> _Task goal_: In your transcription, keep every record exact and leave out the pictures.

====

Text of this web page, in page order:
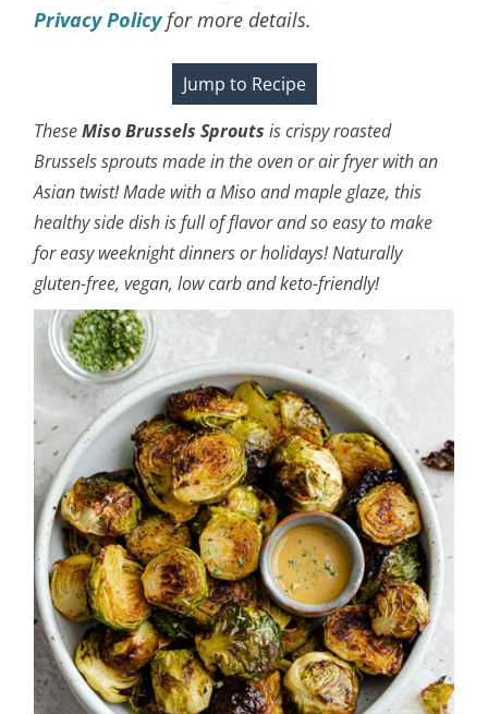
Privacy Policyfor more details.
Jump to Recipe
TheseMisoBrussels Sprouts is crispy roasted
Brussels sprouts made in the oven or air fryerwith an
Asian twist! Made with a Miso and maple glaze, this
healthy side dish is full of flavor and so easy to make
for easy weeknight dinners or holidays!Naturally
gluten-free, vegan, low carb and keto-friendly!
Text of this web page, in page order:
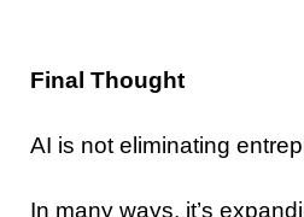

====

> _Response for this exercise_:
Text of this web page, in page order:
Privacy Policyfor more details.
Jump to Recipe
TheseMisoBrussels Sprouts is crispy roasted
Brussels sprouts made in the oven or air fryerwith an
Asian twist! Made with a Miso and maple glaze, this
healthy side dish is full of flavor and so easy to make
for easy weeknight dinners or holidays!Naturally
gluten-free, vegan, low carb and keto-friendly!
Text of this web page, in page order:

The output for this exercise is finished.